Zusätzlich müssen die Kernleistungen mit Mehrwert-Produkten ergänzt werden, die exakt auf die unterschiedlichen Lebensphasen der Kunden zugeschnitten sind und sich an deren Problemen, Wünschen und Informationsbedürfnissen in Beruf, Familie und Freizeit orientieren. Durch die Entwicklung lebensphasenbegleitender Mehrwerte und exklusiver Zusatzleistungen werden die Kunden darin unterstützt, anstehende Probleme zu lösen, persönliche Ziele leichter zu erreichen und die Zukunft sicher zu meistern. Dadurch werden einerseits bisher „unsichtbare“ Produkte fühl-, greif- und erlebbar, andererseits wird so den Wertvorstellungen der Kunden von Sicherheit und Verantwortungsbewusstsein entsprochen.

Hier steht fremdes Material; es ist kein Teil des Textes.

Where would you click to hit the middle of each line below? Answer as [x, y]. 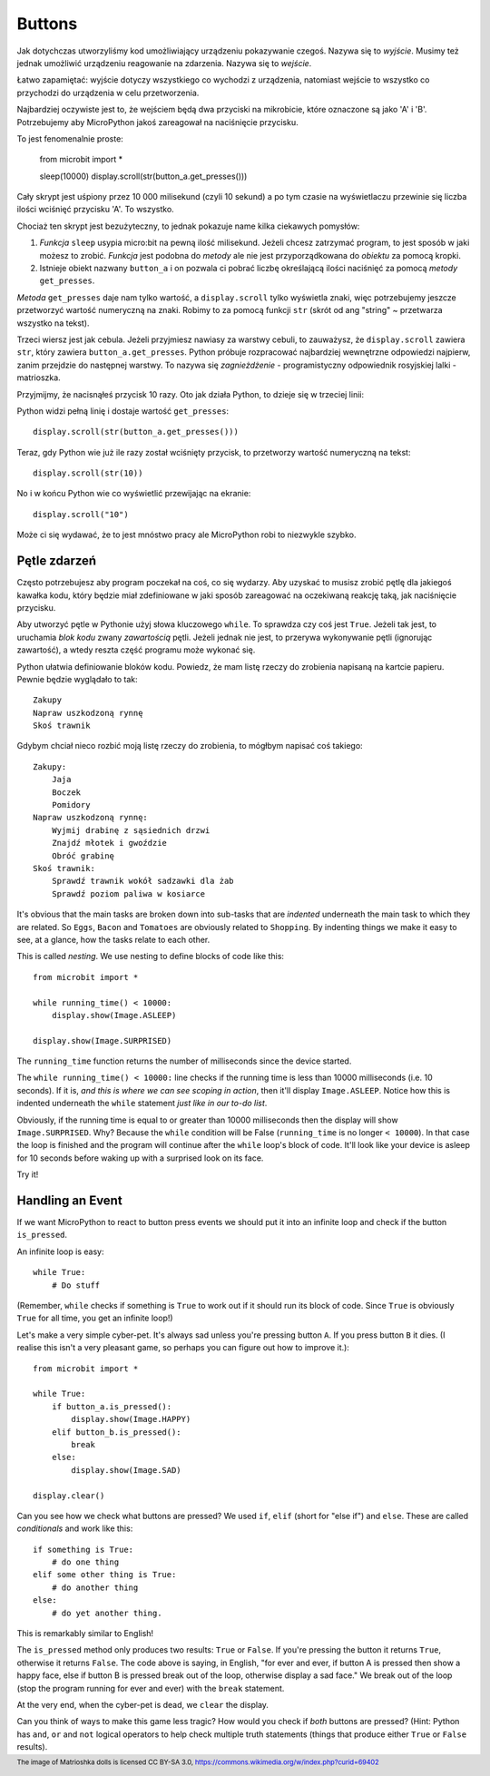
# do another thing [95, 1587]
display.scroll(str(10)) [88, 473]
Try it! [28, 1174]
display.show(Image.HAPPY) [131, 1419]
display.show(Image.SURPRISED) [103, 1040]
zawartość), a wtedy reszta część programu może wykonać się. [136, 650]
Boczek [66, 792]
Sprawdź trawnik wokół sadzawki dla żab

Gerade jetzt in der Krise können Unternehmen neues Potenzial nutzen, um sich bei ihren Kunden als vertrauensvoller und individueller Finanzdienstleister zu positionieren. Dadurch können sie auch erreichen, dass Kunden verstärkt dazu übergehen, ihre Finanzservices aus einer Hand zu beziehen, was bisher eher selten der Fall ist. Weltweit erhalten mehr als drei Viertel der Menschen ihre Finanzdienstleistungen von mehreren Anbietern - in Deutschland sind es sogar über 80 Prozent. Mehr als die Hälfte der Deutschen wickeln ihre Geldgeschäfte über zwei oder drei Anbieter ab. Das entspricht auch dem weltweiten Trend.

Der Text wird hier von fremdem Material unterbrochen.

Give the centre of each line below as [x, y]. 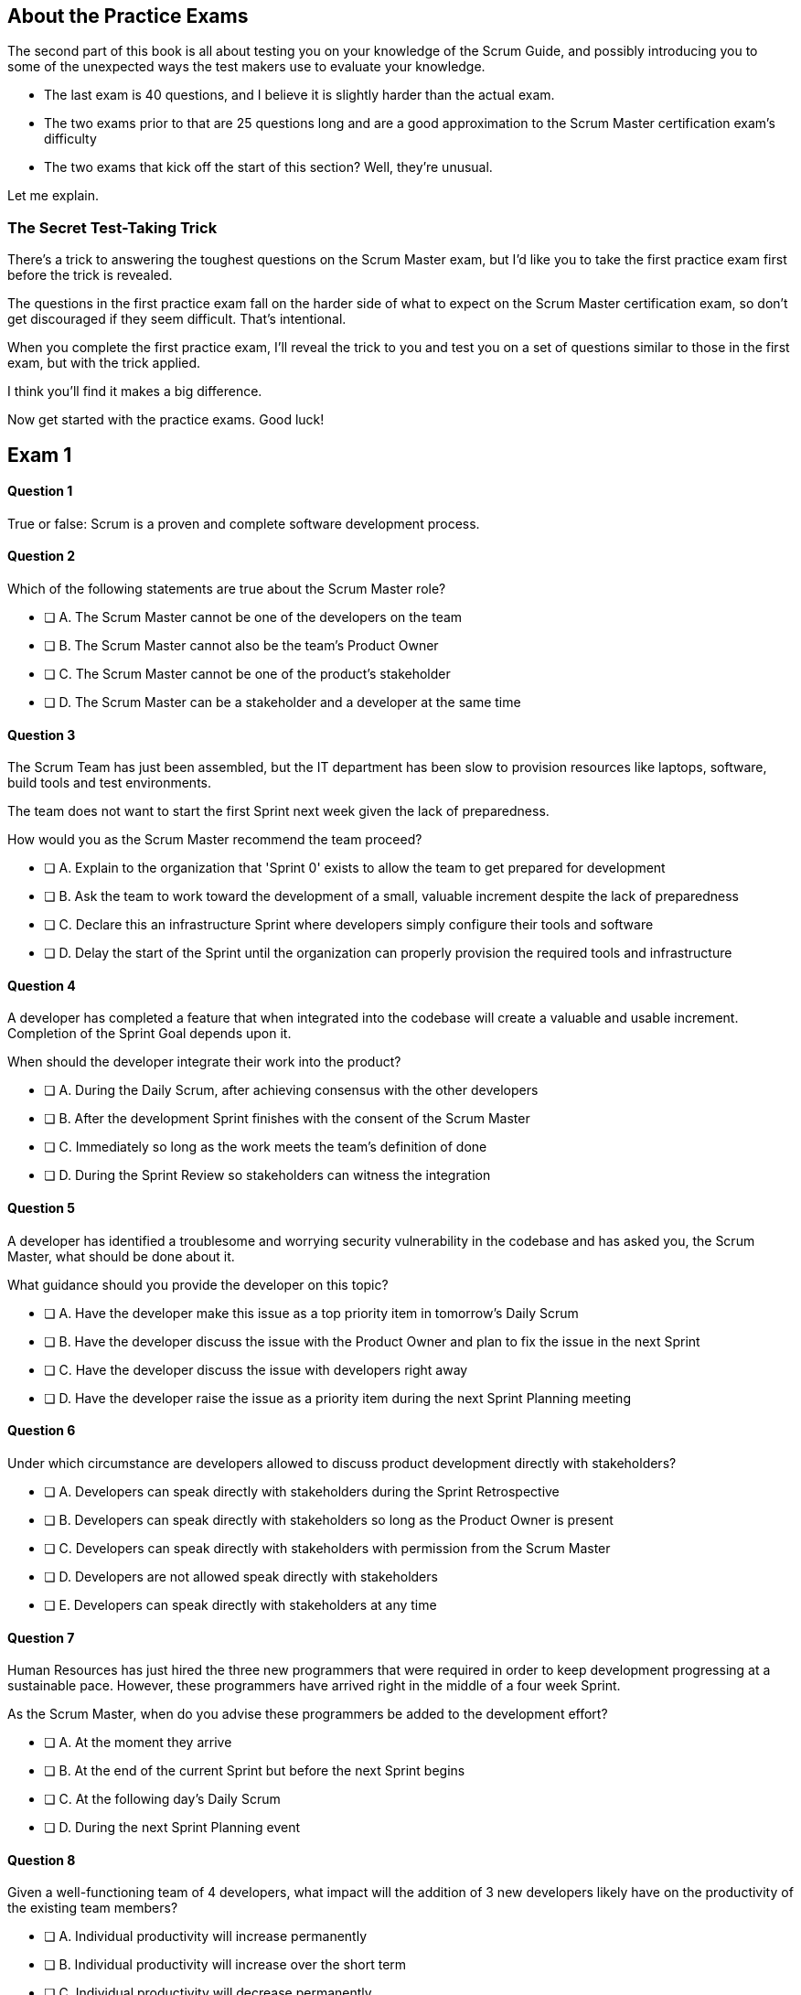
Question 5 [42, 1208]
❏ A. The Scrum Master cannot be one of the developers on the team [253, 617]
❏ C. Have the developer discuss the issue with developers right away [256, 1369]
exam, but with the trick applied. [104, 363]
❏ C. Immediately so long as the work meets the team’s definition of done [266, 1147]
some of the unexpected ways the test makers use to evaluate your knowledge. [246, 67]
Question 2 [42, 556]
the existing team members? [93, 1908]
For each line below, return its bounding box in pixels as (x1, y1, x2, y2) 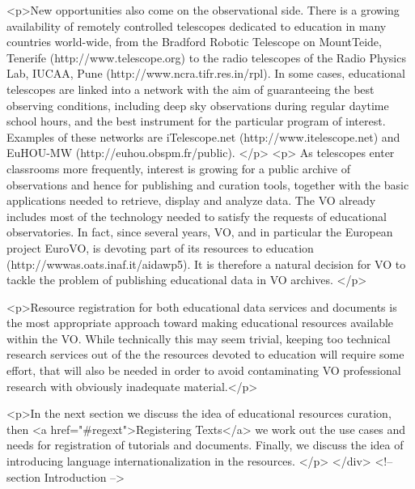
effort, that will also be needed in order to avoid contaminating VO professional (6, 362, 401, 379)
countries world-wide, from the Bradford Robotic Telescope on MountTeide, (6, 33, 382, 50)
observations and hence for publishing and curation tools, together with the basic (6, 176, 409, 193)
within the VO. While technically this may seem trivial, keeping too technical (6, 330, 391, 347)
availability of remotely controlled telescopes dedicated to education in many (6, 17, 387, 34)
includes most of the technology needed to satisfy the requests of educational (6, 207, 387, 224)
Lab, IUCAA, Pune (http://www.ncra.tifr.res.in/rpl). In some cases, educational (6, 65, 405, 82)
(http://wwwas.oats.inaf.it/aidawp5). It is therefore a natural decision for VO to (6, 255, 406, 272)
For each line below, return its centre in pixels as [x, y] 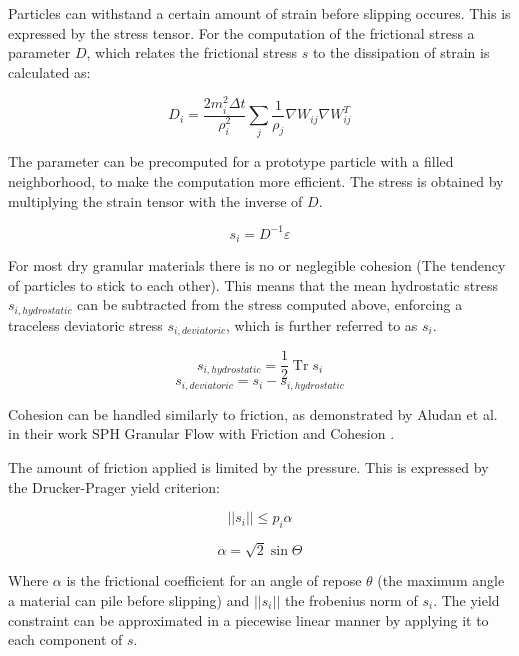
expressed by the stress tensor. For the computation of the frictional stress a [241, 32]
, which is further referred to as [322, 324]
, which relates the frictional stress [191, 52]
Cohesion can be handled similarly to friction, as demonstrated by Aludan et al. [253, 413]
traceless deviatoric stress [85, 324]
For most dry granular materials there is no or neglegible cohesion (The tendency [257, 265]
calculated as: [49, 71]
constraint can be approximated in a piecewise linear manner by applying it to [248, 619]
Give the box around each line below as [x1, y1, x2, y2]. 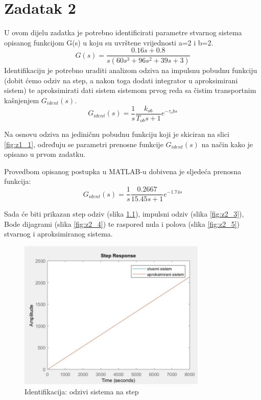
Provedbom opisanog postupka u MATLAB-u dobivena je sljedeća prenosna [4, 166, 242, 176]
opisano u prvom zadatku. [4, 149, 86, 159]
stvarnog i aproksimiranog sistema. [4, 228, 113, 239]
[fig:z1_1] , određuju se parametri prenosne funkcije [4, 138, 163, 149]
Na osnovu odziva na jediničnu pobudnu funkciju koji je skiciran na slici [4, 129, 229, 139]
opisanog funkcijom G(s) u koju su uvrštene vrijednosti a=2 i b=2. [4, 37, 213, 48]
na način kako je [201, 138, 253, 149]
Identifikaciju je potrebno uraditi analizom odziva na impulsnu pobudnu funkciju [4, 65, 257, 76]
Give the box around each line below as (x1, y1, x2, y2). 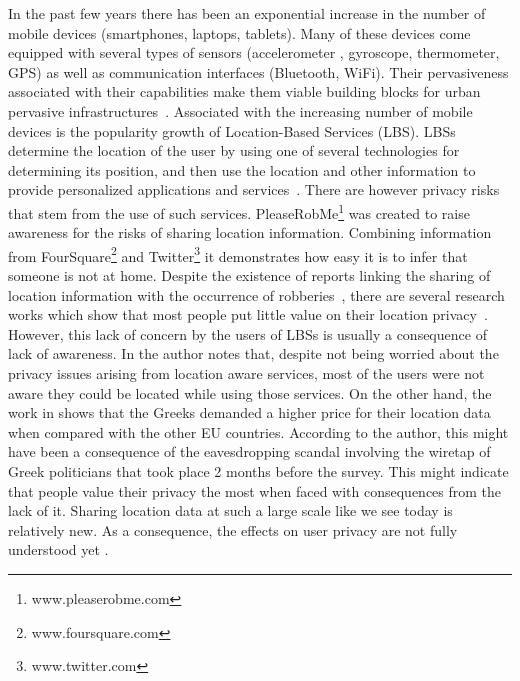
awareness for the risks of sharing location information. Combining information (8, 222, 492, 243)
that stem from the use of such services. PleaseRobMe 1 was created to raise (8, 199, 470, 223)
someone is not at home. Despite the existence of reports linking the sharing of (8, 265, 491, 286)
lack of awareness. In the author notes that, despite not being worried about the (8, 343, 499, 364)
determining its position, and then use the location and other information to (8, 159, 476, 180)
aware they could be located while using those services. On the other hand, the (8, 382, 492, 403)
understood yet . (8, 539, 109, 560)
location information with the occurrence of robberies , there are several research (8, 284, 505, 305)

Banken sollten jetzt die Erfahrungen aus der Krise nutzen und ihre Strategie überdenken. Die bbw-Studie belegt, dass der Fokus auf Kernkompetenzen, eine neue Kundenorientierung sowie ein durchdachtes Risikomanagement das Fundament bilden, um wieder erfolgreich im Finanzmarkt agieren zu können.

Die bbw Autoren sind auch der Frage nachgegangen, was eigentlich die Experten in den Finanzunternehmen unter Kundenbindung so verstehen (Befragung von 113 Entscheidungsträgern aus Kreditinstituten im August/September 2011).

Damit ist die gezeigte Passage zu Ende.